Answer these questions:

Is time a physical energy? If you say that it is, please provide scientific evidence or a definition.

In this lenght contaction idea, can you find any reference that states that the object actually contracts?

You have two objects, one is made of iron, the other is made of foam padding. Both objects are traveling at near the speed of light. Both we are told contract at to the same lenght.

It takes more energy to contract iron then foam, yet both contract the same. How is this possible? What forces are at worK?

If you say that the objects APPEAR to contract you would be correct according to Einstein and S.R. They appear to contract, but acctually do not contract.

There is no science that explains the forces that act on an object to contract it during high speed.
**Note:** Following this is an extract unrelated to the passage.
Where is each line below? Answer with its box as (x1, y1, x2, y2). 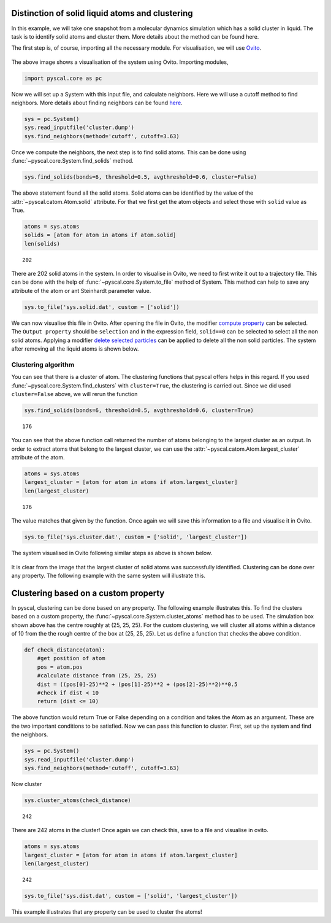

Force is not mentioned.

The objects do not actually contract.

Just think about it, if an object were contracted by some force, what is the force that brings it back to it original lenght? And why is this force never mentioned?

The contraction doesn't occur in the object's frame; the energy or force it takes to compress foam vs iron is never an issue. The contraction is the difference in length itself between frames. All items 1 meter in length on one frame will be 0.5 meters in length according to an observer moving with a speed such that gamma=2. It is not a physical compression, it is the difference in observation, which is relative to the frame you are in.

To say it appears to contract isn't correct; there is no "true length" of the object, since there is no absolute reference frame. Measurements will be relative to the frame of the observer, because c is constant.